§ **Required work**
Make an exact copy of the records, with the pictures left out.

§ **Input data**
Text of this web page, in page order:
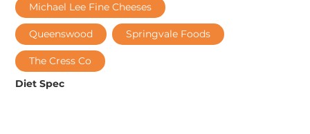
Michael Lee Fine Cheeses
Queenswood Springvale Foods
The Cress Co
Diet Spec
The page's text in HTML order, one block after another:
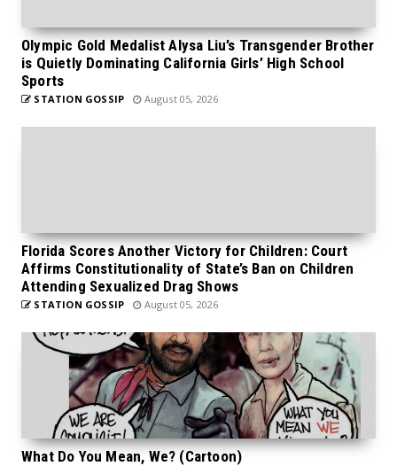
Olympic Gold Medalist Alysa Liu’s Transgender Brother
is Quietly Dominating California Girls’ High School
Sports
STATION GOSSIP August 05, 2026
Florida Scores Another Victory for Children: Court
Affirms Constitutionality of State’s Ban on Children
Attending Sexualized Drag Shows
STATION GOSSIP August 05, 2026
What Do You Mean, We? (Cartoon)
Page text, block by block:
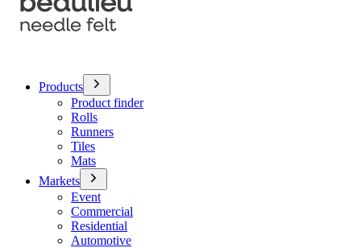
Products
Product finder
Rolls
Runners
Tiles
Mats
Markets
Event
Commercial
Residential
Automotive
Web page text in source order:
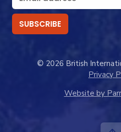
© 2026 British
Privacy
Website by
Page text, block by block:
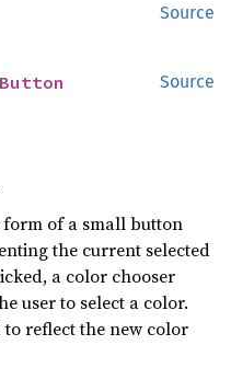
Source
Source
of a small button
the current selected
a color chooser
user to select a color.
reflect the new color
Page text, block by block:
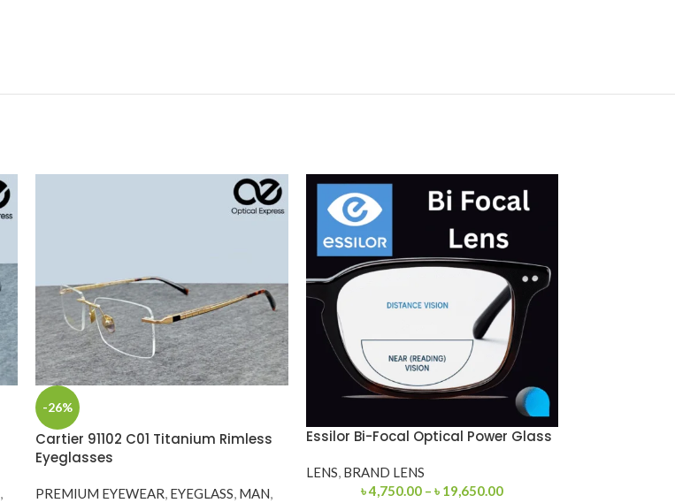
,
-26%
Cartier 91102 C01 Titanium Rimless
Eyeglasses
PREMIUM EYEWEAR, EYEGLASS, MAN,
Essilor Bi-Focal Optical Power Glass
LENS BRAND LENS
৳4,750.00 – ৳ 19,650.00
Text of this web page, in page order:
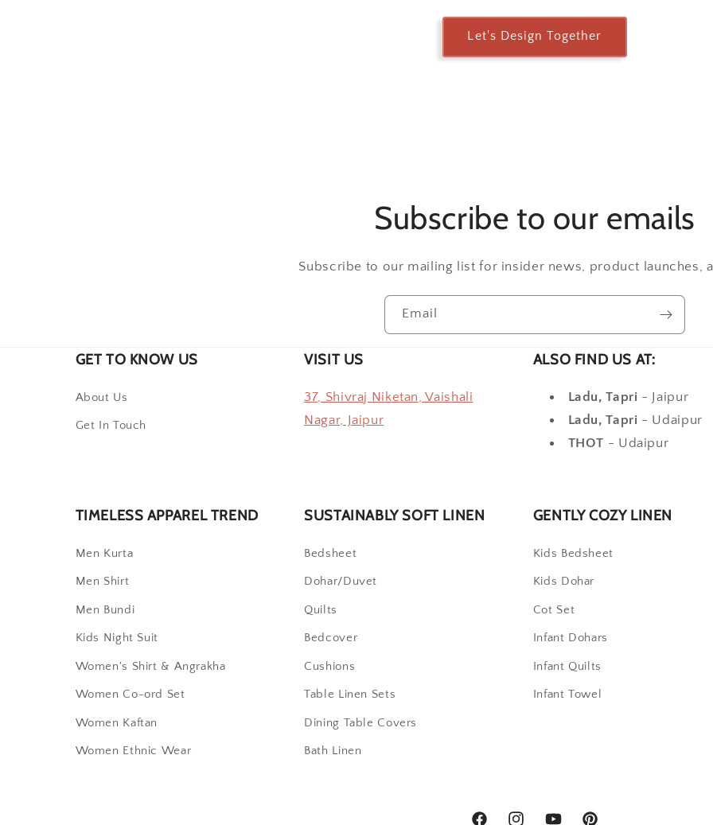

§ **Output for this exercise**
Text of this web page, in page order:
Michael Lee Fine Cheeses
Queenswood Springvale Foods
The Cress Co
Diet Spec
The page's text in HTML order, one block after another:
Olympic Gold Medalist Alysa Liu’s Transgender Brother
is Quietly Dominating California Girls’ High School
Sports
STATION GOSSIP August 05, 2026
Florida Scores Another Victory for Children: Court
Affirms Constitutionality of State’s Ban on Children
Attending Sexualized Drag Shows
STATION GOSSIP August 05, 2026
What Do You Mean, We? (Cartoon)
Page text, block by block:
Products
Product finder
Rolls
Runners
Tiles
Mats
Markets
Event
Commercial
Residential
Automotive
Web page text in source order:
© 2026 British
Privacy
Website by
Page text, block by block:
Source
Source
of a small button
the current selected
a color chooser
user to select a color.
reflect the new color
Page text, block by block:
,
-26%
Cartier 91102 C01 Titanium Rimless
Eyeglasses
PREMIUM EYEWEAR, EYEGLASS, MAN,
Essilor Bi-Focal Optical Power Glass
LENS BRAND LENS
৳4,750.00 – ৳ 19,650.00
Text of this web page, in page order:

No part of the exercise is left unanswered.